Data extracted from a collection:
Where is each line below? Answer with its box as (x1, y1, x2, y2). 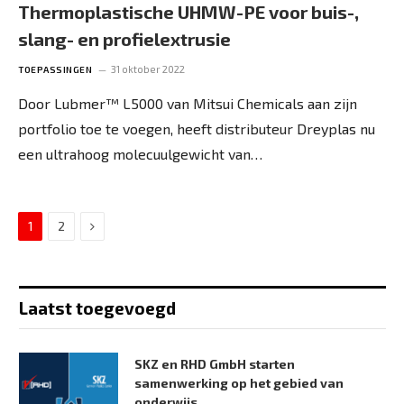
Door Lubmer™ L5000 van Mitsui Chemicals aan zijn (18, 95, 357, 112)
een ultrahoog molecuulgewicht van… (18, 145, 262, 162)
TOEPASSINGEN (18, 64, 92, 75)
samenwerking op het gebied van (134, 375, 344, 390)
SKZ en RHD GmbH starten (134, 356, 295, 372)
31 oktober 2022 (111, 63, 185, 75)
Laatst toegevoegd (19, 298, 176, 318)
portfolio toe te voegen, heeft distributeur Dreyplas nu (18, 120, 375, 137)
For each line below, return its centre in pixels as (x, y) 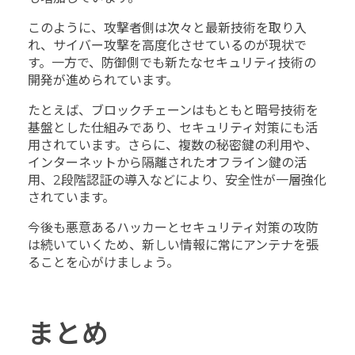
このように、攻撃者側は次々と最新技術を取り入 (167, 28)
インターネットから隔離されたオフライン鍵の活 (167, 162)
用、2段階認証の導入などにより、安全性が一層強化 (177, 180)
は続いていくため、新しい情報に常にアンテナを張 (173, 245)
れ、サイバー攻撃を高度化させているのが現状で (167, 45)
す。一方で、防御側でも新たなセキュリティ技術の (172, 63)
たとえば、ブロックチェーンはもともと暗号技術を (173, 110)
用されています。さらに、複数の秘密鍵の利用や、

### Requirement
Your answer should be the lines from the opening of the records through the line with "このように、攻撃者側は次々と最新技術を取り入 (167, 28)", both ends retyped exactly and pictures left out.

### Answer space
Where is each line below? Answer with its box as (x1, y1, x2, y2). 
Door Lubmer™ L5000 van Mitsui Chemicals aan zijn (18, 95, 357, 112)
een ultrahoog molecuulgewicht van… (18, 145, 262, 162)
TOEPASSINGEN (18, 64, 92, 75)
samenwerking op het gebied van (134, 375, 344, 390)
SKZ en RHD GmbH starten (134, 356, 295, 372)
31 oktober 2022 (111, 63, 185, 75)
Laatst toegevoegd (19, 298, 176, 318)
portfolio toe te voegen, heeft distributeur Dreyplas nu (18, 120, 375, 137)
For each line below, return its centre in pixels as (x, y) 
このように、攻撃者側は次々と最新技術を取り入 (167, 28)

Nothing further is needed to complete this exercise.